• [WHAT TO WORK ON]
All that is wanted is a word-for-word copy of the line with "Average cost of" and every line after it in the data below.

▼

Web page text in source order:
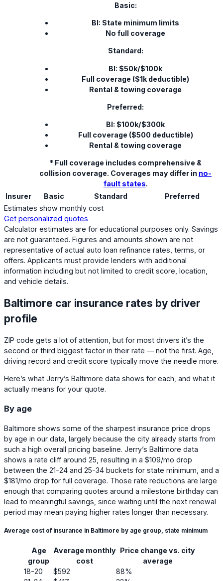
Basic:
BI: State minimum limits
No full coverage
Standard:
BI: $50k/$100k
Full coverage ($1k deductible)
Rental & towing coverage
Preferred:
BI: $100k/$300k
Full coverage ($500 deductible)
Rental & towing coverage
* Full coverage includes comprehensive &
collision coverage. Coverages may differ in no-
fault states.
Insurer
Basic Standard
Preferred
Estimates show monthly cost
Get personalized quotes
Calculator estimates are for educational purposes only. Savings
are not guaranteed. Figures and amounts shown are not
representative of actual auto loan refinance rates, terms, or
offers. Applicants must provide lenders with additional
information including but not limited to credit score, location,
and vehicle details.
Baltimore car insurance rates by driver
profile
ZIP code gets a lot of attention, but for most drivers it’s the
second or third biggest factor in their rate — not the first. Age,
driving record and credit score typically move the needle more.
Here’s what Jerry’s Baltimore data shows for each, and what it
actually means for your quote.
By age
Baltimore shows some of the sharpest insurance price drops
by age in our data, largely because the city already starts from
such a high overall pricing baseline. Jerry’s Baltimore data
shows a rate cliff around 25, resulting in a $109/mo drop
between the 21-24 and 25-34 buckets for state minimum, and a
$181/mo drop for full coverage. Those rate reductions are large
enough that comparing quotes around a milestone birthday can
lead to meaningful savings, since waiting until the next renewal
period may mean paying higher rates longer than necessary.
Average cost of insurance in Baltimore by age group, state minimum
Age
group
Average monthly
cost
Price change vs. city
average
18-20
$592
88%

▲

• [RESPONSE TO THE TASK]
Average cost of insurance in Baltimore by age group, state minimum
Age
group
Average monthly
cost
Price change vs. city
average
18-20
$592
88%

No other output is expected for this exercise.